Cell BE (Sony/Toshiba/IBM, ~2005): the Roadrunner accelerator. PowerPC + 8 SPE (Synergistic Processing Element) vector cores. Hard to program. Lasted one HPC generation.
Intel Xeon Phi / Knights Landing (2010s): Intel’s “many-core x86” attempt. Had some traction (Tianhe-2 in 2013 used the prior generation). Discontinued in 2018 when Intel pivoted to discrete GPUs.
Fujitsu A64FX (2019, in Fugaku): not an accelerator — it’s the only compute on Fugaku nodes. ARM with SVE 512-bit vectors. No GPU at all. Fugaku ran #1 Top500 for two years (June 2020 to June 2022). It is the only major architectural counterexample to “modern HPC = CPU host + GPU accelerator”, and we discuss it next week.

Lab — Run CUDA on your laptop#

In labs/13-cuda-saxpy/, you have three options:

You have an NVIDIA GPU on your laptop: install CUDA Toolkit, compile and run the provided SAXPY kernel. Profile with nsys and ncu.
You have an Apple Silicon Mac: run the provided Metal or MLX SAXPY version on the Apple GPU.
You have neither: run the provided Colab notebook on a free-tier NVIDIA GPU.
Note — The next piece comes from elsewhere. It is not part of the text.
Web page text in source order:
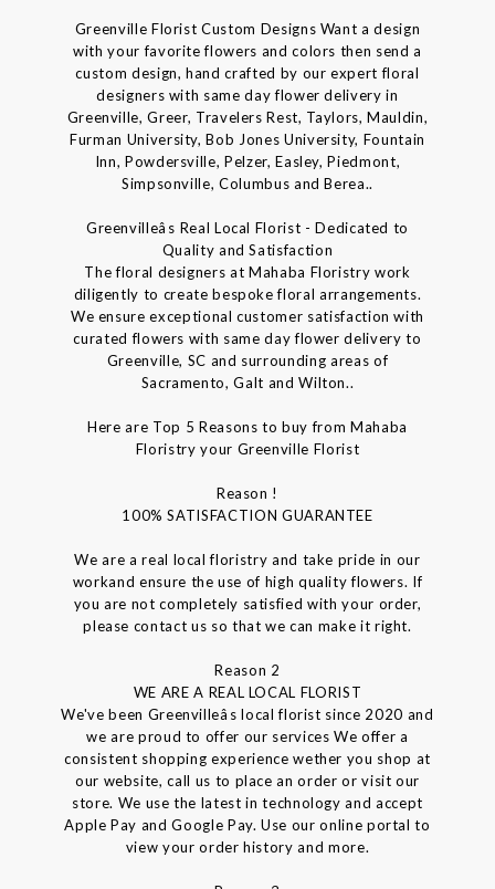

The provided kernel is deliberately just SAXPY so the memory-bandwidth story is visible. Optional extensions ask you to try explicit CUDA copies, Triton, and larger problem sizes.

Discussion questions#

SIMT degrades gracefully under branch divergence; classical SIMD does not. But modern CPUs (AVX-512, SVE) have predicated execution. Are CPUs becoming SIMT? What’s still different?
The Cell BE was technically interesting and commercially short-lived. The Cell programmer had to manually orchestrate data motion to and from the SPE local stores. CUDA hid that with cache-and-memory-hierarchy abstractions. What lesson does the comparison suggest about which parts of an architecture should be exposed to programmers and which should be abstracted away?
NVIDIA’s market dominance in HPC accelerators (~80% of Top500 accelerated FLOPS as of 2024) is partly architectural quality, partly software ecosystem (CUDA), partly first-mover. What would have to be true for AMD ROCm or Intel oneAPI to genuinely compete? Is the answer “a 10× hardware advantage” or “a 10× software advantage”?